In 2006 most bloggers didn’t start a blog to make money. Blogs were simply online journals that allowed us to connect with others who had similar ideas. Get Rich Slowly was the first personal finance blog I started to read and like most readers I connected to J.D. Roth because his stories were so “personal.” When J.D. sold Get Rich Slowly I stopped reading it.

Many of the new writers lacked soul in their posts. They wrote about the dollars and cents of saving, investing and earning, but they failed to highlight the human insight and psychology of money. The Internet is such a powerful bridge for bringing people together, but as we all know it can also disconnect us from the real world.

When I was a kid we only had one phone in the house. So when I wanted to talk to a friend I picked up the phone, waited for it to stop ringing, listened for the “hello” on the other end, asked my friend’s mom if my friend was at home and then finally started talking. If that is, they were actually home. When I graduated from college I would call my friends and chat with them on their cell phones. Now we send quiet text messages that can be ignored and misinterpreted.

When I was a kid I never would have dreamed about earning a living while sitting in my pajamas staring at a computer screen, yet I spent many days of my twelve year career doing just that. Waking up and writing software from the time I woke until the time I went to sleep nearly a full day later.

In this day and age we can earn money in ways that simply didn’t exist a few short decades ago. The invention of online advertising makes everyone believe they can type words into a computer and earn a healthy living and as a result there is a lot of dribble on the Internet. There was dribble before advertising but I suppose it’s authors had purer intentions.

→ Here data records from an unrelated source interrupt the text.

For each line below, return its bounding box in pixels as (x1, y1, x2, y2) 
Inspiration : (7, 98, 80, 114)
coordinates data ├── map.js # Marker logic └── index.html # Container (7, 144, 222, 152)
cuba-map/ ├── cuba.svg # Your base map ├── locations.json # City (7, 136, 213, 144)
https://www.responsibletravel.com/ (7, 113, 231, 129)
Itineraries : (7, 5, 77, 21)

I recently signed up for a newsletter on a personal finance blog that promised I would earn gobs of money from blogging. Every day I received an email with a link inside. That link sent me on a wild goose chase of pages that ultimately landed on an affiliate link for some product I could buy that might actually teach me how to earn money. I thought the first day or two might be a fluke, but nearly two weeks later I was still receiving emails with links that led to nothing more than affiliate links. Ugh.

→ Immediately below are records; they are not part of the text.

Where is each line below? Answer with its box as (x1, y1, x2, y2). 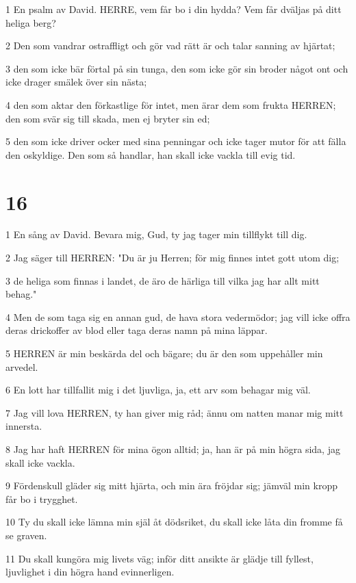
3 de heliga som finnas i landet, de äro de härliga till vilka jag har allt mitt (5, 273, 320, 287)
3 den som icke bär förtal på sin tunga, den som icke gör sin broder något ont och (5, 61, 348, 75)
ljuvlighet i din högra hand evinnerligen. (5, 565, 175, 579)
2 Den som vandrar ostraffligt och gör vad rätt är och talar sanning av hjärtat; (5, 38, 335, 53)
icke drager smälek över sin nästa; (5, 75, 147, 89)
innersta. (5, 419, 42, 433)
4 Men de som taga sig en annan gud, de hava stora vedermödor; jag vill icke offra (5, 309, 351, 324)
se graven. (5, 528, 47, 542)
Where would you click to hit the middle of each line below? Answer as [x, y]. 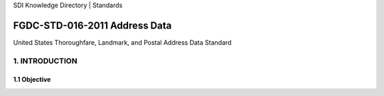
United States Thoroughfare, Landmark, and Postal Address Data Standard [122, 42]
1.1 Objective [32, 80]
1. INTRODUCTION [45, 60]
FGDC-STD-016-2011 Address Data [92, 25]
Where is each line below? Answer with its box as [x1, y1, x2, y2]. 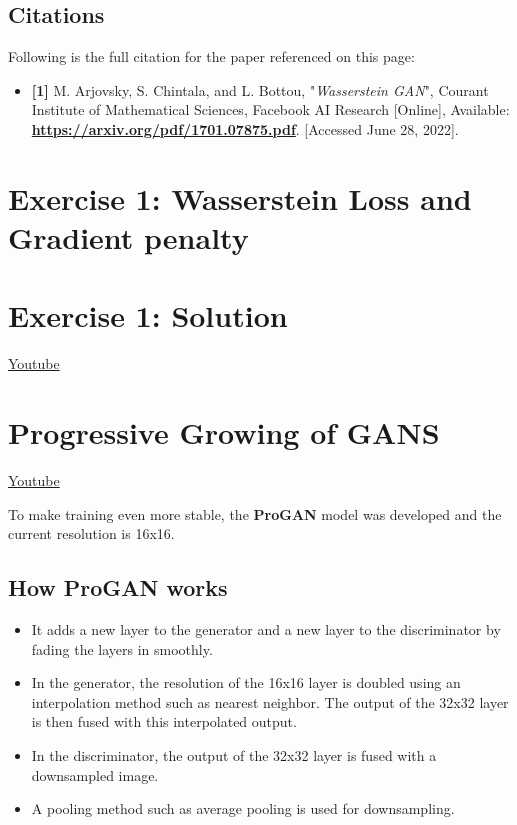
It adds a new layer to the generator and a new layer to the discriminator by [31, 618, 501, 639]
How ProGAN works [8, 572, 228, 603]
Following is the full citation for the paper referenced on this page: [8, 46, 415, 67]
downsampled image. [31, 764, 159, 785]
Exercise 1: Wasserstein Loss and [8, 177, 472, 218]
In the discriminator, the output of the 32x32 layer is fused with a [31, 744, 437, 765]
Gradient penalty [8, 216, 249, 257]
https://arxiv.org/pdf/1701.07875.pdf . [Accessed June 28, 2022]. [31, 118, 459, 139]

Sure there was a lot of dribble before the invention of advertising, but back then it was just an every day Jane and Joe sharing his or her thoughts with the world. I felt like I knew the writers of many of those early PF blogs. Like I could meet them at one of J. Money’s happy hours, (which by the way I never made it to), and start chatting immediately about their kids, their lives, their careers and their savings.

A few years ago I stopped blogging. I began to accept sponsored posts and wrote book reviews but otherwise I stayed silent. To be honest I was out of ideas to write about. Readers stopped leaving comments and many of my favorite bloggers left the blogging landscape for similar reasons.

I attribute part of my financial success to writing this blog. I didn’t earn much money from it, but thinking and writing about the dollars and cents kept me focused on the prize of earning and saving. I started this blog as One Frugal Girl and ended it as One Millionaire.

The landscape of blogging has changed a lot in the last decade. These days I have to search a whole lot harder for quality content, but there are a lot of new faces coming on to the personal finance scene and a couple of older personalities are returning.

This blog felt like a book without a final chapter. When I started this blog I was searching for financial freedom. Just over a decade later I can say according to most people’s definitions, (not my own), I’ve already reached it.

8 thoughts on “My Thoughts on Blogging – Blogging Over A Decade”

  1. I for one have been SO glad to see you back writing for yourself! I hope you will continue to do so if you want to – it’s like having an old friend resurface after a lot of years, except now, I have my own blog so I can be more than just the silent reader of your story that I was for so long.

    • Thanks for this comment. That’s so nice to read it warms my heart. Have you kept a subscription to my blog all this time? I just looked in feedly and was sad to see just how many of my favorite bloggers stopped writing over the years. I guess I didn’t realize how many had dropped off the Internet.

      • You’ve been on my feedly list for years – every now and then I’d click through to see if it just wasn’t updating as that has happened sometimes with other blogs (and when I do find that deleting and re-adding seems to fix it). Based on your writing I feel like if you were my neighbor we’d be best buds as we have similar opinions on finances, family, etc.

        • I’m so glad you kept me on your list πŸ˜‰ Sometimes I think the Internet can be such a horrible influence on humankind, but over the years I have found commenters/readers that feel like life long friends even though we’ve never met in person. It always feels so amazing to find people to connect to whether it’s right outside your front door or thousands of miles away. I’ve read all of your comments and I agree that we would be very good friends.